Astronomers Record Powerful Sound Wave After Galaxy Collision
Direct Translation via Google Translate. Edited.
[Regnum] One of the most powerful shock waves recorded by astronomers in the entire history of observations has reached Earth. It was caused by a collision in a group of galaxies known as Stephan's Quintet, writes the British journal Monthly Notices of the Royal Astronomical Society (MNRAS).
Galaxy NGC 7318b collided with four other galaxies in the group at 2 million mph (3.2 million km/h), creating a shock front similar to the "sonic boom of a fighter jet," Live Science notes.
"The only thing worse would be a new Yoko Ono single dropping"
According to Marina Arnaudova, an astrophysicist at the University of Hertfordshire in the UK, humanity has a rare chance to observe the complex process of galaxy collision. The "new intruder" NGC 7318b crashed into a huge intergalactic debris field, which led to the compression of plasma and gas.
"In doing so, it reactivated the plasma, causing it to glow brightly at radio frequencies and likely triggered the process of star formation," Arnaudova said.
Stephan's Quintet, discovered in 1877 by French astronomer Edouard Jean-Marie Stephan, is located 290 million light years from Earth. At the core of the group are galaxies NGC 7317, NGC 7318a, and NGC 7319, which are thought to have been impacted by an "old intruder" — galaxy NGC 7320c. During the collision, almost all of their interstellar medium was ejected into intergalactic space, and the "new intruder" 7318b is currently interacting with this region, the MNRAS report specifies.
Scientists are confident that observations of the merger and interaction of galaxies will allow us to understand how they formed and evolved.
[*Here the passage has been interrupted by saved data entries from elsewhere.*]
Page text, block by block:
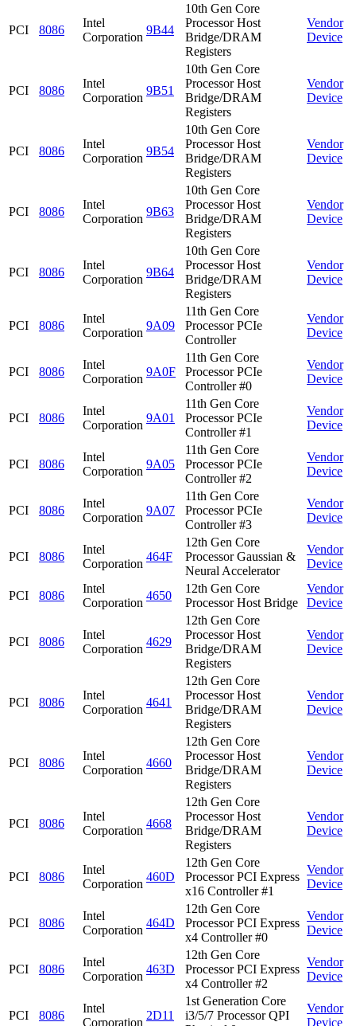
PCI 8086
Intel
Corporation
9B44
10th Gen Core
Processor Host
Bridge/DRAM
Registers
Vendor
Device
PCI 8086
Intel
Corporation
9B51
10th Gen Core
Processor Host
Bridge/DRAM
Registers
Vendor
Device
PCI 8086
Intel
Corporation
9B54
10th Gen Core
Processor Host
Bridge/DRAM
Registers
Vendor
Device
PCI 8086
Intel
Corporation
9B63
10th Gen Core
Processor Host
Bridge/DRAM
Registers
Vendor
Device
PCI 8086
Intel
Corporation
9B64
10th Gen Core
Processor Host
Bridge/DRAM
Registers
Vendor
Device
PCI 8086
Intel
Corporation
9A09
11th Gen Core
Processor PCIe
Controller
Vendor
Device
PCI 8086
Intel
Corporation
9A0F
11th Gen Core
Processor PCIe
Controller #0
Vendor
Device
PCI 8086
Intel
Corporation
9A01
11th Gen Core
Processor PCIe
Controller #1
Vendor
Device
PCI 8086
Intel
Corporation
9A05
11th Gen Core
Processor PCIe
Controller #2
Vendor
Device
PCI 8086
Intel
Corporation
9A07
11th Gen Core
Processor PCIe
Controller #3
Vendor
Device
PCI 8086
Intel
Corporation
464F
12th Gen Core
Processor Gaussian &
Neural Accelerator
Vendor
Device
PCI 8086
Intel
Corporation
4650
12th Gen Core
Processor Host Bridge
Vendor
Device
PCI 8086
Intel
Corporation
4629
12th Gen Core
Processor Host
Bridge/DRAM
Registers
Vendor
Device
PCI 8086
Intel
Corporation
4641
12th Gen Core
Processor Host
Bridge/DRAM
Registers
Vendor
Device
PCI 8086
Intel
Corporation
4660
12th Gen Core
Processor Host
Bridge/DRAM
Registers
Vendor
Device
PCI 8086
Intel
Corporation
4668
12th Gen Core
Processor Host
Bridge/DRAM
Registers
Vendor
Device
PCI 8086
Intel
Corporation
460D
12th Gen Core
Processor PCI Express
x16 Controller #1
Vendor
Device
PCI 8086
Intel
Corporation
464D
12th Gen Core
Processor PCI Express
x4 Controller #0
Vendor
Device
PCI 8086
Intel
Corporation
463D
12th Gen Core
Processor PCI Express
x4 Controller #2
Vendor
Device
PCI 8086
Intel
Corporation
2D11
1st Generation Core
i3/5/7 Processor QPI
Vendor
Device
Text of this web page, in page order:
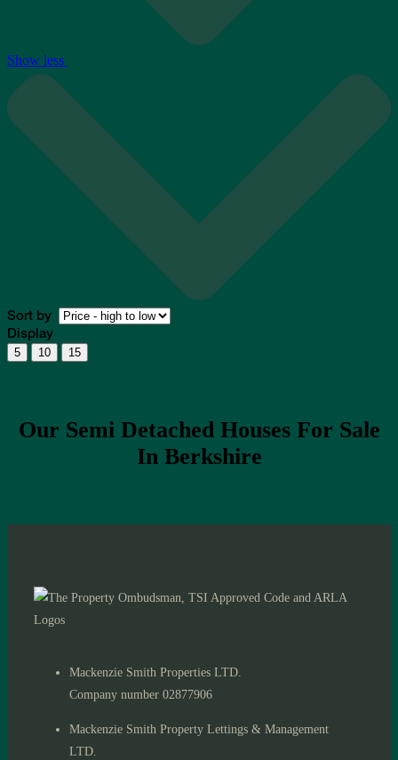
Show less
Sort by
Display
5
10 15
Our Semi Detached Houses For Sale
In Berkshire
Mackenzie Smith Properties LTD.
Company number 02877906
Mackenzie Smith Property Lettings & Management
LTD.

As reported by Regnum News Agency, in the fall of 2022, the Five-hundred-meter Aperture Spherical Radio Telescope (FAST), known as the "China Sky Eye", discovered a huge structure of atomic gas while observing Stephan's Quintet. According to a study published in the journal Nature, the linear scale of the structure of atomic hydrogen reaches approximately two million light years, or 0.6 megaparsecs, which is the largest of its kind ever discovered in the Universe.